— WHAT IS NEEDED —
Each entry below should be returned exactly as is, with the pictures removed.

+++ DATA SHOWN

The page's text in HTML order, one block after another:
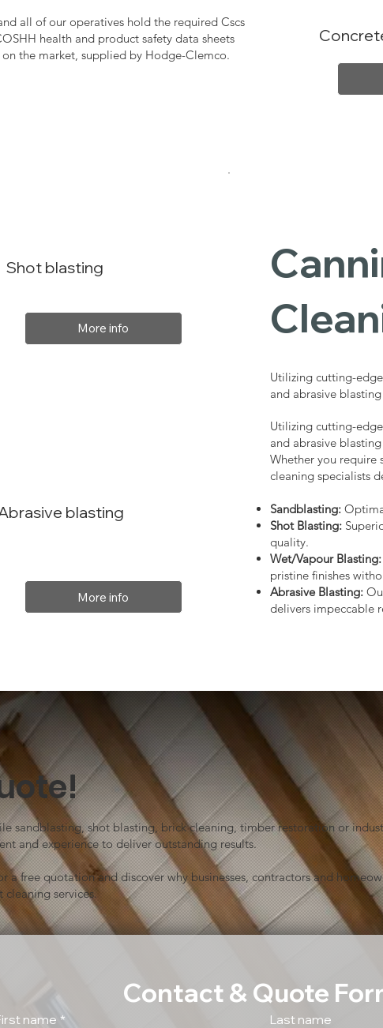
all of our operatives hold the required Cscs
health and product safety data sheets
the market, supplied by Hodge-Clemco.
Utilizing cutting-
and abrasive
Utilizing cutting-
and abrasive
Whether you require
cleaning specialists
Sandblasting:
Shot Blasting:
quality.
Wet/Vapour Blasting:
pristine finishes
Abrasive Blasting:
delivers impeccable
Shot blasting
More info
blasting
More info
sandblasting, shot blasting, brick cleaning, timber restoration or
and experience to deliver outstanding results.
a free quotation and discover why businesses, contractors and
cleaning services.
Contact & Quote
name * Last name
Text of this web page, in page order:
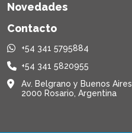
Novedades
Contacto
+54 341 5795884
+54 341 5820955
Av. Belgrano y Buenos Aires
2000 Rosario, Argentina
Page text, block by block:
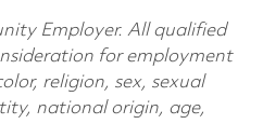
Employer. All qualified
for employment
religion, sex, sexual
national origin, age,

++++++

— ANSWER AREA —
The page's text in HTML order, one block after another:
all of our operatives hold the required Cscs
health and product safety data sheets
the market, supplied by Hodge-Clemco.
Utilizing cutting-
and abrasive
Utilizing cutting-
and abrasive
Whether you require
cleaning specialists
Sandblasting:
Shot Blasting:
quality.
Wet/Vapour Blasting:
pristine finishes
Abrasive Blasting:
delivers impeccable
Shot blasting
More info
blasting
More info
sandblasting, shot blasting, brick cleaning, timber restoration or
and experience to deliver outstanding results.
a free quotation and discover why businesses, contractors and
cleaning services.
Contact & Quote
name * Last name
Text of this web page, in page order:
Novedades
Contacto
+54 341 5795884
+54 341 5820955
Av. Belgrano y Buenos Aires
2000 Rosario, Argentina
Page text, block by block:
Employer. All qualified
for employment
religion, sex, sexual
national origin, age,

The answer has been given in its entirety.